In 2001, SAIL’s then executive editor, Charles Mason, awarded Garry Hoyt the magazine’s Industry Award for Leadership, noting his “insatiable desire to make sailing simpler,” and how his seemingly limitless ideas had benefited all sailors. Creating products and lines of boats with that overarching goal—to make sailing easier for more people to enjoy—resulted in innovations like Hoyt’s popular Freedom Yachts, cat-ketches with freestanding rigs, and the Hoyt Jib Boom, popularized in the early 1990s on the beautiful Alerion Express 28 and a forerunner to today’s common self-tacking jibs.

Forward was the way he was always looking when it came to sailing and design.

“Sailing quite correctly places high value on tradition,” Hoyt wrote on his website, “but new advances require the fuel of fresh thinking. And new materials are constantly opening up new design possibilities.”

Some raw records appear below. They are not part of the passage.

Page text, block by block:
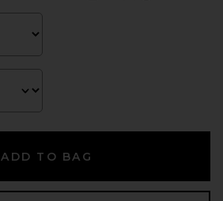
ADD TO BAG
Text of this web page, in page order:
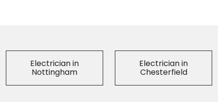
Electrician in
Nottingham
Electrician in
Chesterfield
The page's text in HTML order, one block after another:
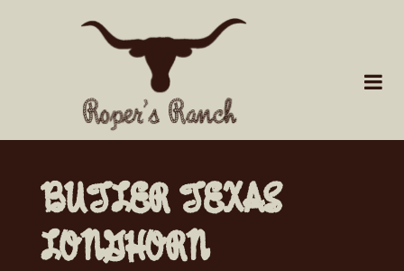
BUTLER TEXAS
LONGHORN
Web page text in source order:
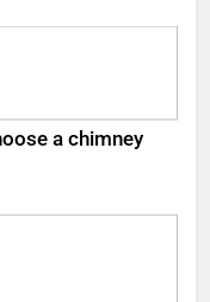
a chimney
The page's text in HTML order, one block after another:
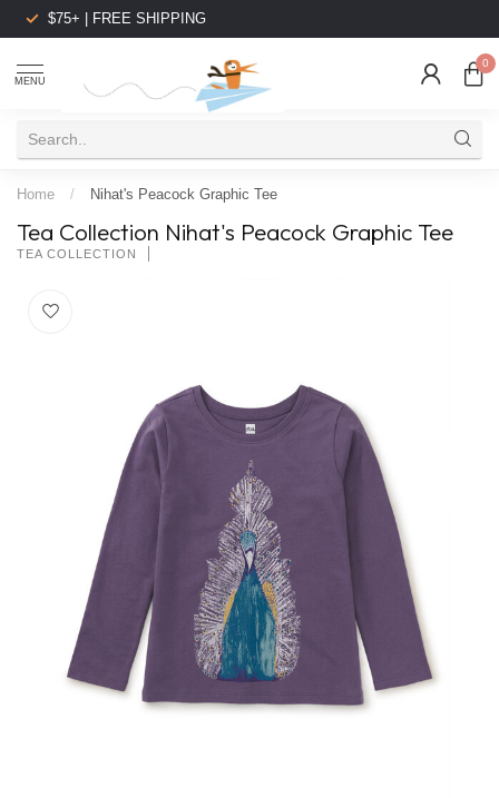
$75+ | FREE SHIPPING
MENU
0
Home / Nihat's Peacock Graphic Tee
Tea Collection Nihat's Peacock Graphic Tee
TEA COLLECTION
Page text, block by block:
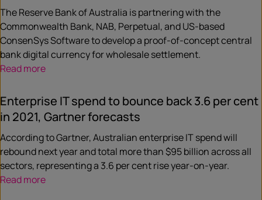
The Reserve Bank of Australia is partnering with the
Commonwealth Bank, NAB, Perpetual, and US-based
ConsenSys Software to develop a proof-of-concept central
bank digital currency for wholesale settlement.
Read more
Enterprise IT spend to bounce back 3.6 per cent
in 2021, Gartner forecasts
According to Gartner, Australian enterprise IT spend will
rebound next year and total more than $95 billion across all
sectors, representing a 3.6 per cent rise year-on-year.
Read more
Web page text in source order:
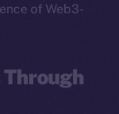
of Web3-
Through
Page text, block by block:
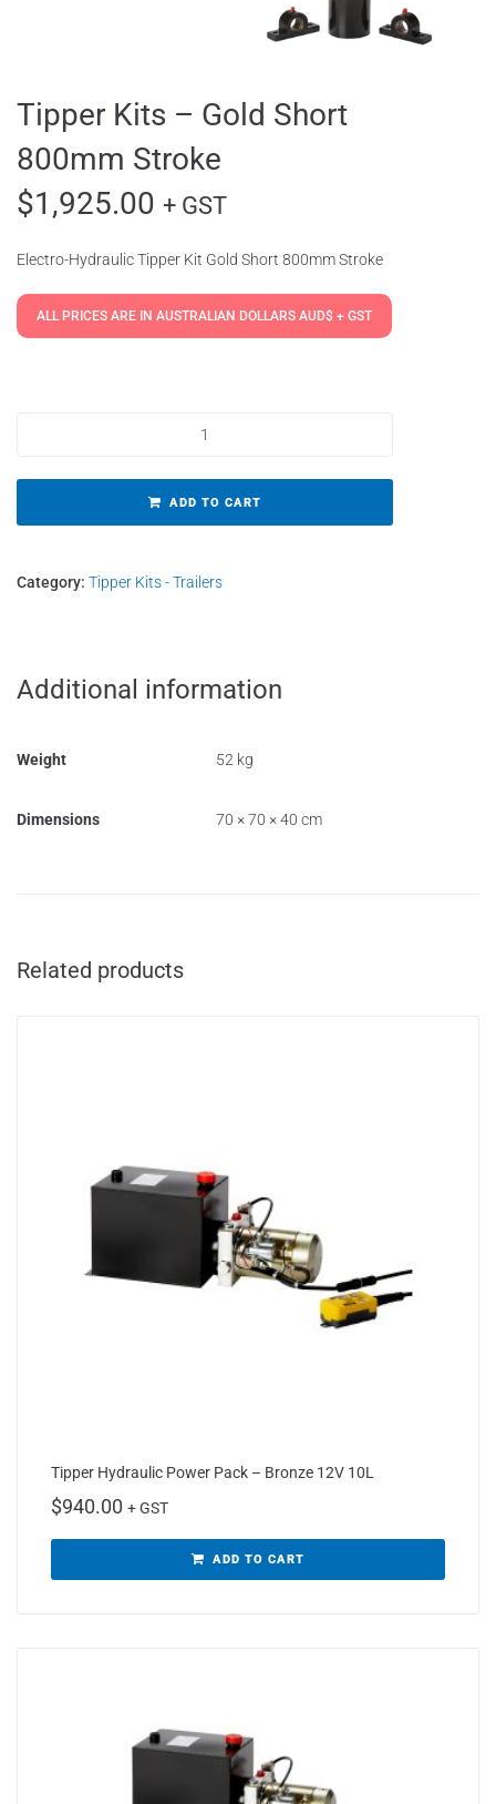
Tipper Kits – Gold Short
800mm Stroke
$1,925.00 + GST
Electro-Hydraulic Tipper Kit Gold Short 800mm Stroke
ALL PRICES ARE IN AUSTRALIAN DOLLARS AUD$ + GST
ADD TO CART
Category: Tipper Kits - Trailers
Additional information
Weight 52 kg
Dimensions 70 × 70 × 40 cm
Related products
Tipper Hydraulic Power Pack – Bronze 12V 10L
$940.00 + GST
ADD TO CART

“Hoyt was an early advocate of updating Olympic Classes and suggested including a foiling moth, the windsurfer, kite board, and speedy singlehanded A Cat multihulls long before anyone else,” writes Gary Jobson in Hoyt’s National Sailing Hall of Fame biography.

A three-time Olympian, 2022 inductee into the National Sailing Hall of Fame, visionary sailor, inventor, writer, and advertising executive, Hoyt died at age 93 on March 31. From his obituary:

Garry was born in Elizabeth, New Jersey, to Robert T. and Frances M. (Garrison) Hoyt on April 7, 1931. He was predeceased by his parents and former wife, Patricia T. Hoyt. Garry grew up in Plainfield, New Jersey. The family summered in Beachwood, New Jersey, and were members of the Beachwood Yacht Club, where Garry learned to sail at the age of 8.

He graduated from Plainfield High School Class of 1948 and Colgate University Class of 1952. He was captain of the swim team at both schools. This was followed by service to his country in the United States Coast Guard. In 1956 he earned a graduate degree from American Institute of Foreign Trade, now named Thunderbird School of Global Management in Phoenix, Arizona.

Garry’s first career was with the leading global advertising and marketing agency of Young & Rubicam in New York City. After a short time, he was promoted to senior vice president and creative director, to lead business operations and creative services for all Y&R offices in San Juan, Puerto Rico, Latin America and the Far East. The 25 years spent in the Caribbean allowed him to focus on his favorite sport of sailing during his free time.

He represented Puerto Rico in the Olympic Games in Mexico, 1968, Germany, 1972, and Canada, 1976. In St. Thomas, USVI (1970), he became the first Sunfish World Champion. During his years of competitive sailing, he won many trophies in the Caribbean Ocean Racing Circuit and in later years at the Nantucket Yacht Club. He was the first skipper on an Alerion 26, the smallest boat in the fleet over the finish line, to become the overall winner of the 2006 Opera House Cup in Nantucket.

Garry retired from Y&R after 25 years to pursue his unwavering passion for sailing. He moved to Newport, Rhode Island, in 1980 where he began his second career. He founded Freedom Yachts and for the next 25 years he was a yacht designer and innovative entrepreneur. He was honored with SAIL Magazine’s 1999 Award for innovation and in 2001 their Award for Industry Leadership. To acknowledge his many accomplishments, he was inducted into the Barnegat Bay Sailing Hall of Fame in 2008 and the National Sailing Hall of Fame in 2022.

Garry was the inventor and owner of 10 patents. He was the author of five books, his first being Go For The Gold, written in 1971. He was the architect behind countless designs under the Freedom Yachts, Escape, and Alerion brands.

In the words of Bill Schanen, Publisher and Editor of Sailing Magazine, “These boats were the brainchild of one of the most innovative minds in the world of sailing, that of Garry Hoyt. This hard-core sailing competitor and savvy businessman had a single cause: to make sailing swifter, safer and simpler. He was a world champion sailor, Olympic competitor, yacht designer, widget inventor and book author. Garry Hoyt was an authentic Renaissance man of sailing, indeed.”

Garry was a member of The New York Yacht Club, the Nantucket Yacht Club, the Ida Lewis Yacht Club, the Storm Trysail Club, and the Naval War College Foundation.

He leaves his wife of 43 years, Donna Robinson Hoyt, his sister-in-law, Janet L. Robinson, his children: Mary C. Brittingham (David) of Washington, DC, Jeffrey T. Hoyt (Yolanda) of Boynton Beach, FL, Eric G. Hoyt (Lilian) of Fort Lauderdale, FL, five grandchildren, four great grandchildren, his brothers, Robert T. Hoyt, Jr. of Newtown Square, PA and Timothy S. Hoyt of Pine Beach, NJ, several nieces, nephews and cousins.

In lieu of flowers, memorial donations can be made to Sail Newport or the National Sailing Hall of Fame, both of which are in Newport, Rhode Island.